Bug #5095
closed[FUSE] arv-mount takes up too much memory and occassionally crashes when listing large 'home' directory
100%
Description
On lightning-dev2 (qr1hi), in the home directory of my keep mount (/home/abram/keep/home), doing an 'ls' causes arv-mount to balloon to 95% usage and sometimes crash. The 'ls' command itself sometimes takes upwards of 5-15 minutes to complete.
~$ cd keep/home ~/keep/home$ ls
(this could take more than 5 minutes or so).
If it completes without crashing arv-mount (and me needing to remount the keep mount point), then subsequent directory listings run without too much issue. I think arv-mount also settles down to a memory usage that's more reasonable (right now it's at 50% or so).
File access in the keep mount, by going to ~/keep/by_id/<PDH> for example, while the 'ls' is running works fine.
I believe I have around 1.7k elements in my 'home' project.
Updated by Brett Smith almost 10 years ago
- Subject changed from arv-mount takes up too much memory and occassionally crashes when listing the 'home' directory in my keep mount to [FUSE] arv-mount takes up too much memory and occassionally crashes when listing large 'home' directory
- Category set to Keep
Updated by Tom Clegg almost 10 years ago
- arv-mount is retrieving the manifest_text for all those collections, even though it doesn't need to do that in order to show a list of files.
- arv-mount isn't retrieving the manifest_text, but apiserver is spending a lot of time preprocessing each collection/page anyway.
- arv-mount is fetching smaller pages than necessary. (Perhaps limit=1000 better if you know you're just going to keep asking for more pages anyway?)
Worth up to 1.0 points for investigating and reporting how much these (and other) factors contribute, even if the corresponding fixes aren't trivial.
Worth 2.0 points if the second point is a significant improvement.

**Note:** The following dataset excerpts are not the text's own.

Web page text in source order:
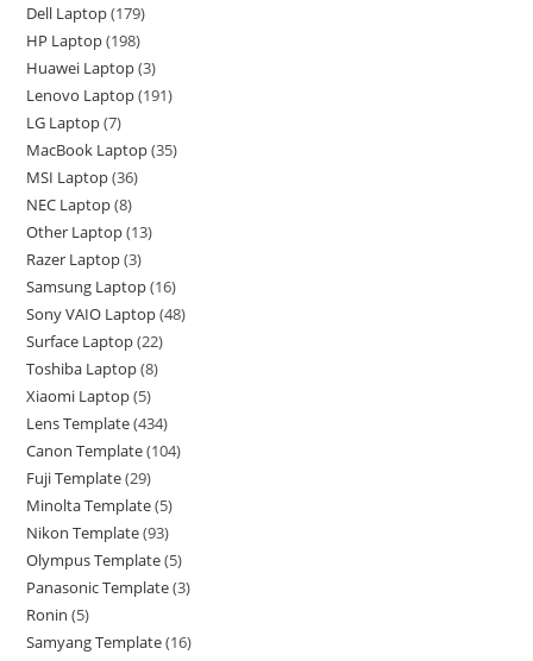
Dell Laptop 179
HP Laptop 198
Huawei Laptop 3
Lenovo Laptop 191
LG Laptop 7
MacBook Laptop 35
MSI Laptop 36
NEC Laptop 8
Other Laptop 13
Razer Laptop 3
Samsung Laptop 16
Sony VAIO Laptop 48
Surface Laptop 22
Toshiba Laptop 8
Xiaomi Laptop 5
Lens Template 434
Canon Template 104
Fuji Template 29
Minolta Template 5
Nikon Template 93
Olympus Template 5
Panasonic Template 3
Ronin 5
Samyang Template 16
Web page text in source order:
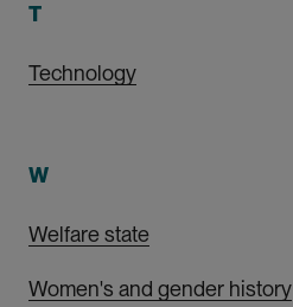
T
Technology
W
Welfare state
Women's and gender history
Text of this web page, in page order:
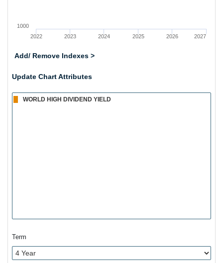
2022 2023 2024 2025 2026 2027
1000
Add/ Remove Indexes >
Update Chart Attributes
Term
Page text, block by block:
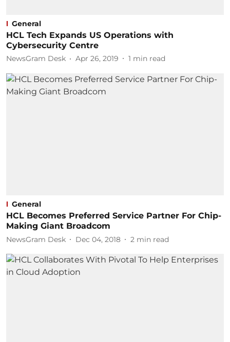
General
HCL Tech Expands US Operations with
Cybersecurity Centre
NewsGram Desk Apr 26, 2019 1 min read
General
HCL Becomes Preferred Service Partner For Chip-
Making Giant Broadcom
NewsGram Desk Dec 04, 2018 2 min read
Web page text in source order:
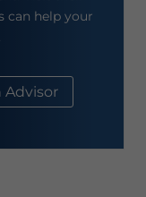
can help your
Advisor
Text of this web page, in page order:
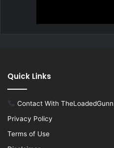
Quick Links
Contact With TheLoadedGunn
Privacy Policy
Terms of Use
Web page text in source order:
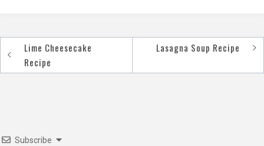
Post
navigation
Lime Cheesecake
Recipe
Lasagna Soup Recipe
Subscribe
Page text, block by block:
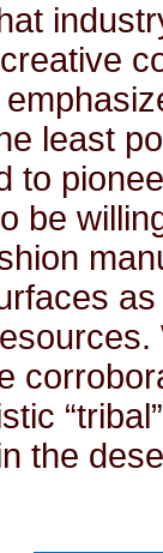
least
to
be
the
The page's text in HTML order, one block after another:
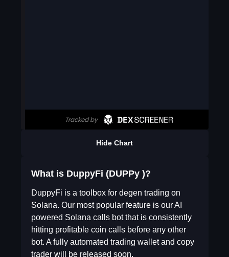
Hide Chart
What is DuppyFi (DUPPy )?
DuppyFi is a toolbox for degen trading on
Solana. Our most popular feature is our AI
powered Solana calls bot that is consistently
hitting profitable coin calls before any other
bot. A fully automated trading wallet and copy
trader will be released soon.
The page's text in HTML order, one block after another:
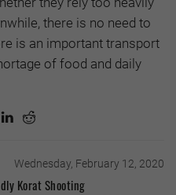
there is no need to
is an important transport
of food and daily
Wednesday, February 12, 2020
Korat Shooting
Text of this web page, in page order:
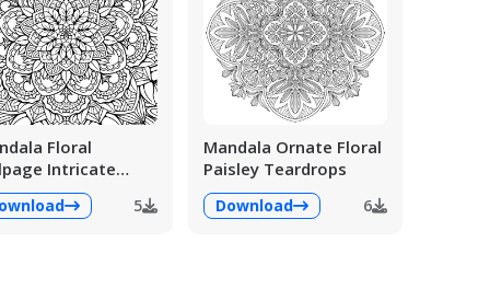
Floral
Intricate
5
Mandala Ornate Floral
Paisley Teardrops
Download 6
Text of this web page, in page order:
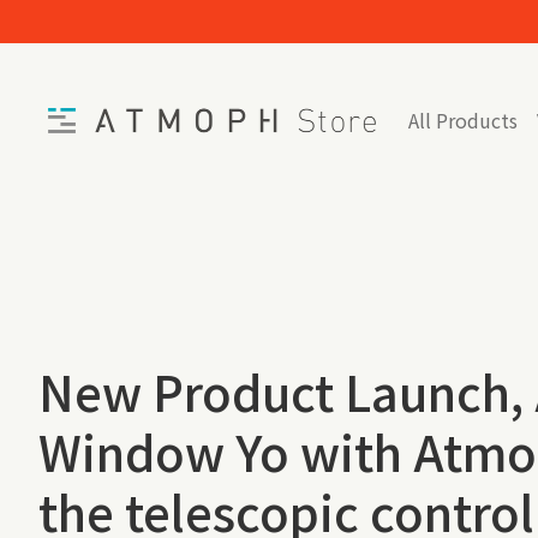
All Products
New Product
Window Yo with
the telescopic
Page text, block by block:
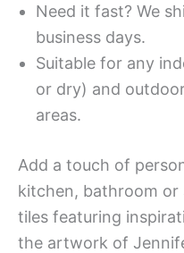
Need it fast? We
business days.
Suitable for any
or dry) and
areas.
Add a touch of
kitchen, bathroom or
tiles featuring
the artwork of
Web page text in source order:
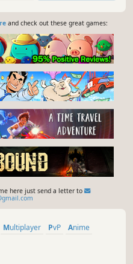
and check out these great games:
here just send a letter to
Multiplayer PvP
Anime
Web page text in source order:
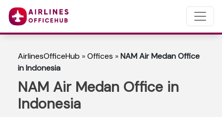
AirlinesOfficeHub »Offices »NAM Air Medan Office
in Indonesia
NAM Air Medan Office in
Indonesia
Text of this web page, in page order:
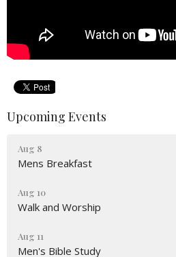
Upcoming Events
Aug 8
Mens Breakfast
Aug 10
Walk and Worship
Aug 11
Men's Bible Study
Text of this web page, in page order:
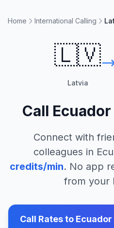
Home International Calling
🇱🇻
Latvia
Call Ecuador
Connect with
colleagues in
credits/min. No app
from your
Call Rates to Ecuador
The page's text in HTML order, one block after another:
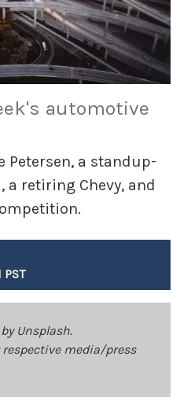
automotive
Petersen, a standup-
a retiring Chevy, and
Unsplash.
media/press
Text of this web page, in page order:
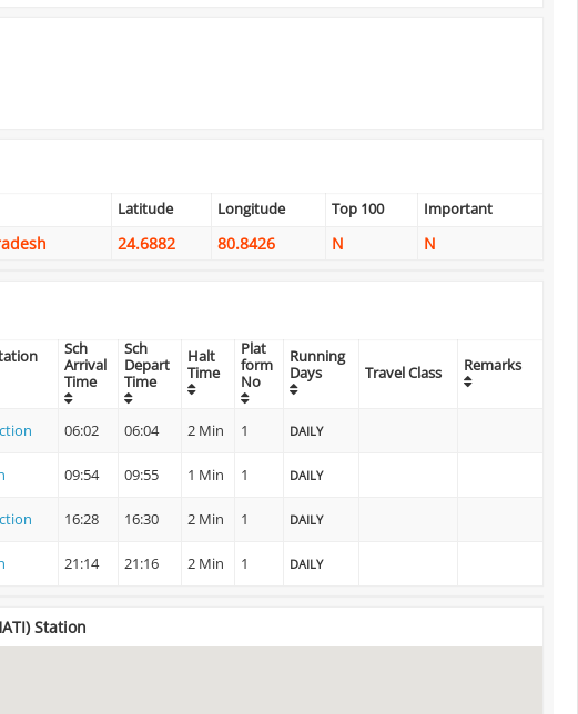
Latitude Longitude Top 100 Important
24.6882 80.8426 N N
Sch
Arrival
Time
Sch
Depart
Time
Halt
Time
Plat
form
No
Running
Days
Travel Class Remarks
06:02 06:04 2 Min 1 DAILY
09:54 09:55 1 Min 1 DAILY
16:28 16:30 2 Min 1 DAILY
21:14 21:16 2 Min 1 DAILY
Station
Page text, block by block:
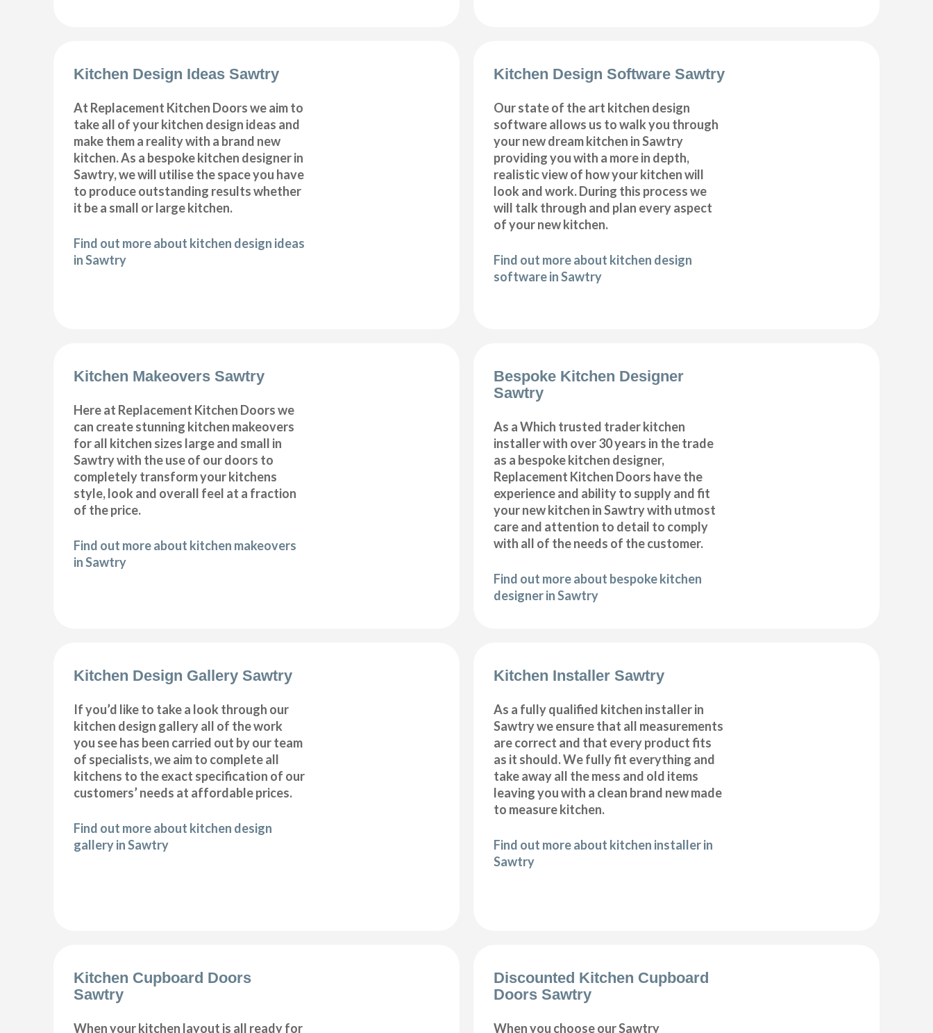
Kitchen Design Ideas Sawtry
At Replacement Kitchen Doors we aim to
take all of your kitchen design ideas and
make them a reality with a brand new
kitchen. As a bespoke kitchen designer in
Sawtry, we will utilise the space you have
to produce outstanding results whether
it be a small or large kitchen.
Find out more about kitchen design ideas
in Sawtry
Kitchen Design Software Sawtry
Our state of the art kitchen design
software allows us to walk you through
your new dream kitchen in Sawtry
providing you with a more in depth,
realistic view of how your kitchen will
look and work. During this process we
will talk through and plan every aspect
of your new kitchen.
Find out more about kitchen design
software in Sawtry
Kitchen Makeovers Sawtry
Here at Replacement Kitchen Doors we
can create stunning kitchen makeovers
for all kitchen sizes large and small in
Sawtry with the use of our doors to
completely transform your kitchens
style, look and overall feel at a fraction
of the price.
Find out more about kitchen makeovers
in Sawtry
Bespoke Kitchen Designer
Sawtry
As a Which trusted trader kitchen
installer with over 30 years in the trade
as a bespoke kitchen designer,
Replacement Kitchen Doors have the
experience and ability to supply and fit
your new kitchen in Sawtry with utmost
care and attention to detail to comply
with all of the needs of the customer.
Find out more about bespoke kitchen
designer in Sawtry
Kitchen Design Gallery Sawtry
If you’d like to take a look through our
kitchen design gallery all of the work
you see has been carried out by our team
of specialists, we aim to complete all
kitchens to the exact specification of our
customers’ needs at affordable prices.
Find out more about kitchen design
gallery in Sawtry
Kitchen Installer Sawtry
As a fully qualified kitchen installer in
Sawtry we ensure that all measurements
are correct and that every product fits
as it should. We fully fit everything and
take away all the mess and old items
leaving you with a clean brand new made
to measure kitchen.
Find out more about kitchen installer in
Sawtry
Kitchen Cupboard Doors
Sawtry
When your kitchen layout is all ready for
Discounted Kitchen Cupboard
Doors Sawtry
When you choose our Sawtry
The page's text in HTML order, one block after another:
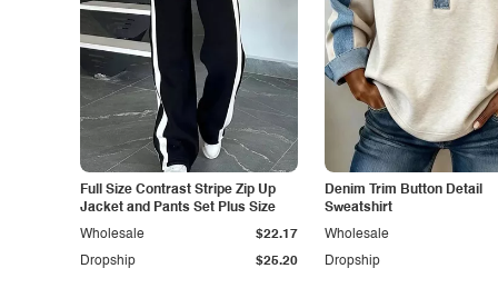
Full Size Contrast Stripe Zip Up
Jacket and Pants Set Plus Size
Dropship $25.20
Wholesale $22.17
Denim Trim Button Detail
Sweatshirt
Dropship
Wholesale
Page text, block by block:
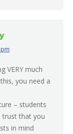
VERY much
you need a
– students
trust that you
in mind
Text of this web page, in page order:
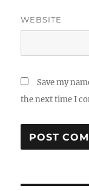
WEBSITE
Save my
the next time I
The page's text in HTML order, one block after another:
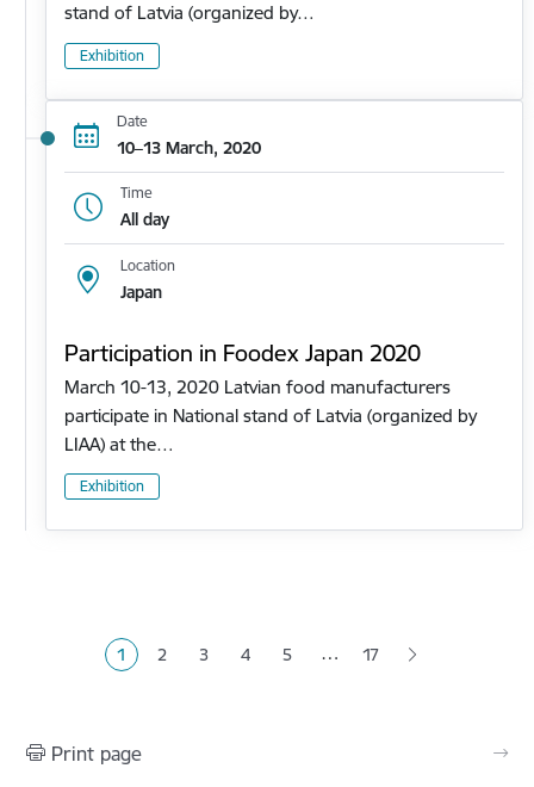
stand of Latvia (organized by…
Exhibition
Date
10–13 March, 2020
Time
All day
Location
Japan
Participation in Foodex Japan 2020
March 10-13, 2020 Latvian food manufacturers
participate in National stand of Latvia (organized by
LIAA) at the…
Exhibition
Current page
1 Page
2 Page
3 Page
4 Page
5 … 17
Print page
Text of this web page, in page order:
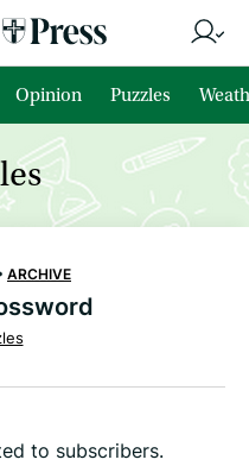
Opinion Puzzles
ARCHIVE
to subscribers.
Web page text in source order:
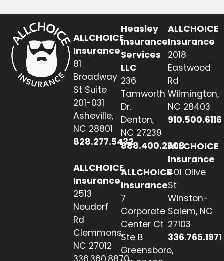
ALLCHOICE
Insurance
81
Broadway
St Suite
201-031
Asheville,
NC 28801
828.277.5432
ALLCHOICE
Insurance
2513
Neudorf
Rd
Clemmons,
NC 27012
Heasley
Insurance
Services
LLC
236
Tamworth
Dr.
Denton,
NC 27239
888.400.2608
ALLCHOICE
Insurance
7
Corporate
Center Ct
Ste B
Greensboro,
ALLCHOICE
Insurance
2018
Eastwood
Rd
Wilmington,
NC 28403
910.500.6116
ALLCHOICE
Insurance
401 Olive
St
Winston-
Salem, NC
27103
336.765.1971
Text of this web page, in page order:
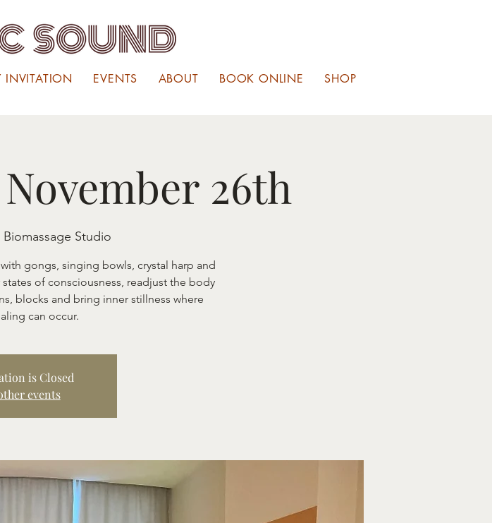
INVITATION EVENTS ABOUT BOOK ONLINE SHOP
26th
Biomassage Studio
gongs, singing bowls, crystal harp and
of consciousness, readjust the body
blocks and bring inner stillness where
can occur.
is Closed
events
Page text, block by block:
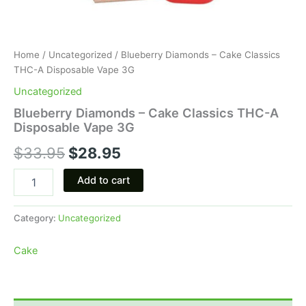
Home / Uncategorized / Blueberry Diamonds – Cake Classics
THC-A Disposable Vape 3G
Uncategorized
Blueberry Diamonds – Cake Classics THC-A
Disposable Vape 3G
$33.95 $28.95
Add to cart
Category: Uncategorized
Cake
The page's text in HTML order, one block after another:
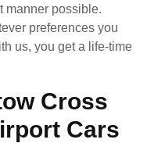
manner possible.
preferences you
us, you get a life-time
Cross
Cars
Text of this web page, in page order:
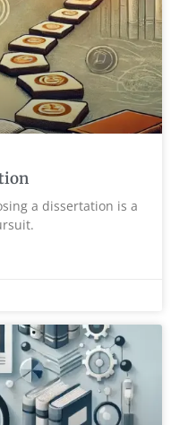
a dissertation is a
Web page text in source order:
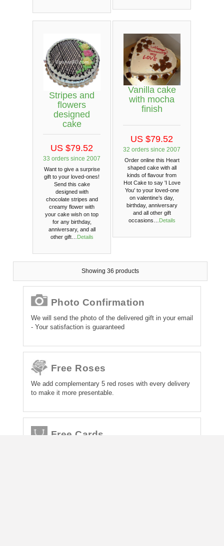
Stripes and
flowers
designed
cake
US $79.52
33 orders since 2007
Want to give a surprise
gift to your loved-ones!
Send this cake
designed with
chocolate stripes and
creamy flower with
your cake wish on top
for any birthday,
anniversary, and all
other gift… Details
Vanilla cake
with mocha
finish
US $79.52
32 orders since 2007
Order online this Heart
shaped cake with all
kinds of flavour from
Hot Cake to say 'I Love
You' to your loved-one
on valentine’s day,
birthday, anniversary
and all other gift
occasions… Details
Showing 36 products
Photo Confirmation
We will send the photo of the delivered gift in your email
- Your satisfaction is guaranteed
Free Roses
We add complementary 5 red roses with every delivery
to make it more presentable.
Free Cards
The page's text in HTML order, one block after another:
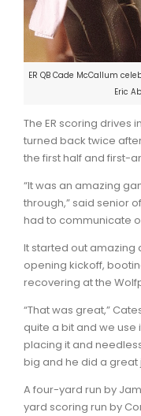
ER QB Cade McCallum
Eric
The ER scoring drives
turned back twice
the first half and first-
“It was an amazing
through,” said senior
had to communicate
It started out amazing
opening kickoff,
recovering at the
“That was great,”
quite a bit and we
placing it and
big and he did a great
A four-yard run by
yard scoring run by
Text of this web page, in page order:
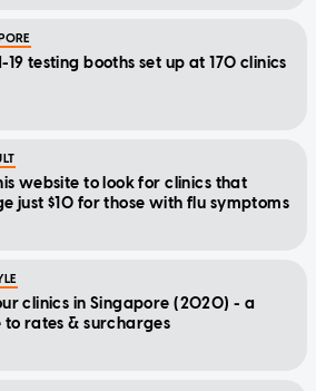
19 testing booths set up at 170 clinics
website to look for clinics that
just $10 for those with flu symptoms
clinics in Singapore (2020) - a
to rates & surcharges
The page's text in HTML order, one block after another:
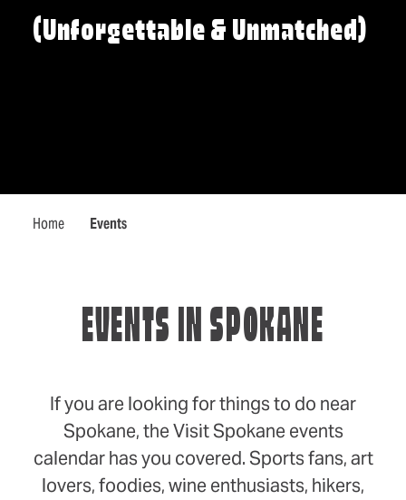
(Unforgettable & Unmatched)
Home Events
EVENTS IN SPOKANE
If you are looking for things to do near
Spokane, the Visit Spokane events
calendar has you covered. Sports fans, art
lovers, foodies, wine enthusiasts, hikers,
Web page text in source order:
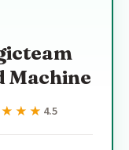
Machine
4.5
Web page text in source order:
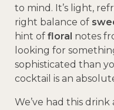
to mind. It’s light,
right balance of
hint of floral notes
looking for
sophisticated than
cocktail is an
We’ve had this
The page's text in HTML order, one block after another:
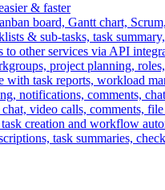
& faster
board, Gantt chart,
& sub-tasks, task
to other services via API
project planning,
with task reports, workload
notifications, comments,
video calls, comments,
creation and workflow
task summaries,
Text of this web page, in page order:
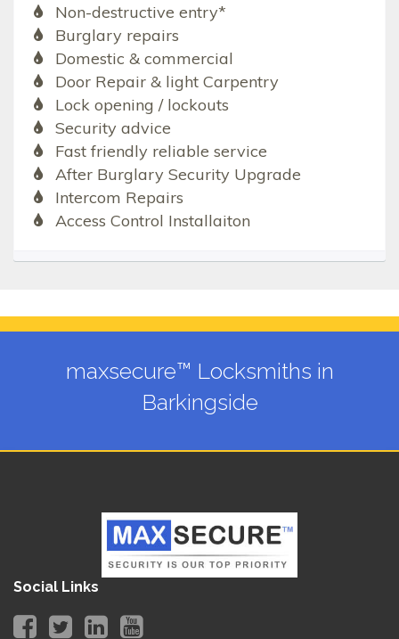
Non-destructive entry*
Burglary repairs
Domestic & commercial
Door Repair & light Carpentry
Lock opening / lockouts
Security advice
Fast friendly reliable service
After Burglary Security Upgrade
Intercom Repairs
Access Control Installaiton
maxsecure™ Locksmiths in
Barkingside
Social Links
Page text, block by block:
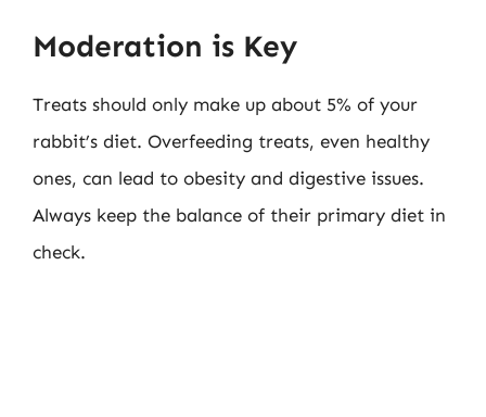
Moderation is Key
Treats should only make up about 5% of your
rabbit’s diet. Overfeeding treats, even healthy
ones, can lead to obesity and digestive issues.
Always keep the balance of their primary diet in
check.

Updated by Tom Clegg almost 10 years ago
- Category changed from Keep to FUSE
- Story points set to 2.0
Updated by Tom Clegg almost 10 years ago
- Target version changed from Bug Triage to 2015-02-18 sprint
Updated by Brett Smith almost 10 years ago
Reviewing 4106786.
- Directory uses the current time as the default mtime. CollectionDirectory overrides this with 0 for API collections that don't provide a modified_at value, but leaves Directory's default in place for collections retrieved from Keep. Isn't this kind of inconsistent?
- Sort of following along with the theme of this branch, wouldn't it save both time and code to update self._mtime in CollectionDirectory.new_collection? Then CollectionDirectory wouldn't need to override the mtime method at all, it could just use Directory's.
Thanks.
Updated by Peter Amstutz almost 10 years ago
- Status changed from New to In Progress
Updated by Peter Amstutz almost 10 years ago
Brett Smith wrote:
Reviewing 4106786.
- Directory uses the current time as the default mtime. CollectionDirectory overrides this with 0 for API collections that don't provide a modified_at value, but leaves Directory's default in place for collections retrieved from Keep. Isn't this kind of inconsistent?
I had not thought of that. It now defaults to 0 in both cases.
- Sort of following along with the theme of this branch, wouldn't it save both time and code to update self._mtime in CollectionDirectory.new_collection? Then CollectionDirectory wouldn't need to override the mtime method at all, it could just use Directory's.
Yes. Fixed.
Now at ef4e4a3
Updated by Brett Smith almost 10 years ago
Updated by Peter Amstutz almost 10 years ago
- Status changed from In Progress to Resolved
Applied in changeset arvados|commit:8b90f80efca772efd2697ffc70d7809c32564171.